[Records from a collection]
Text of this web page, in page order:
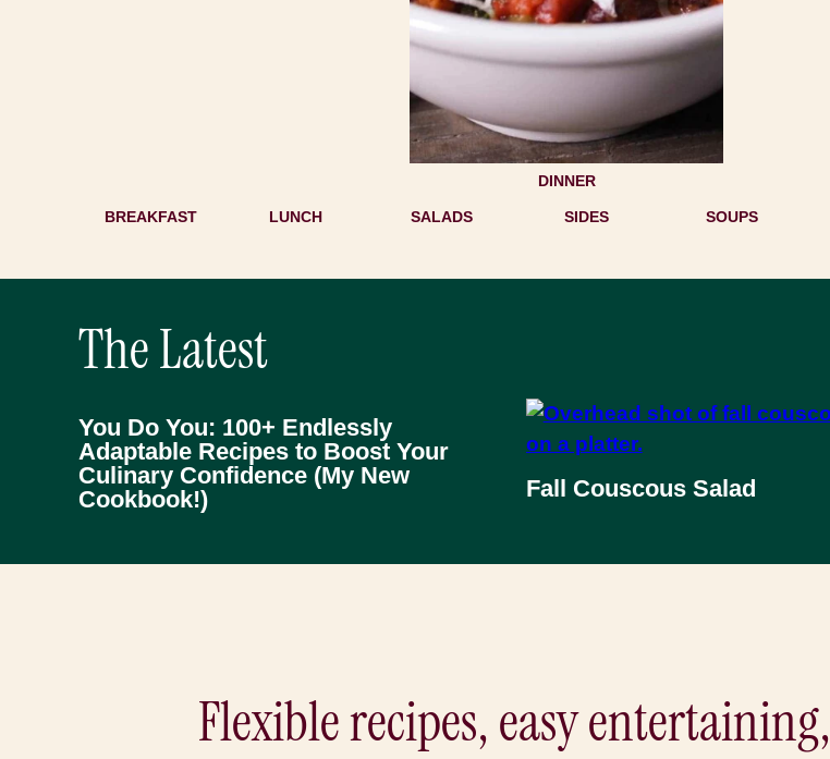
DINNER
BREAKFAST LUNCH SALADS SIDES SOUPS
The Latest
You Do You: 100+ Endlessly
Adaptable Recipes to Boost Your
Culinary Confidence (My New
Cookbook!)
Fall Couscous Salad
Flexible recipes, easy entertaining,
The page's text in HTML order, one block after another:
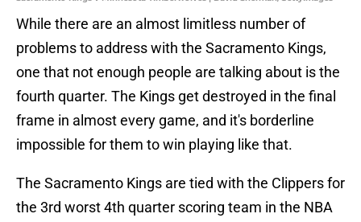
While there are an almost limitless number of
problems to address with the Sacramento Kings,
one that not enough people are talking about is the
fourth quarter. The Kings get destroyed in the final
frame in almost every game, and it's borderline
impossible for them to win playing like that.
The Sacramento Kings are tied with the Clippers for
the 3rd worst 4th quarter scoring team in the NBA
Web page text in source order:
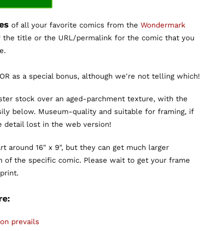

Problem
Nothing but the lines from the one containing "The page's text" through the final line of the records, both included and copied exactly, should appear in the answer; pictures stay out.

Output of the task
The page's text in HTML order, one block after another:
While there are an almost limitless number of
problems to address with the Sacramento Kings,
one that not enough people are talking about is the
fourth quarter. The Kings get destroyed in the final
frame in almost every game, and it's borderline
impossible for them to win playing like that.
The Sacramento Kings are tied with the Clippers for
the 3rd worst 4th quarter scoring team in the NBA
Web page text in source order:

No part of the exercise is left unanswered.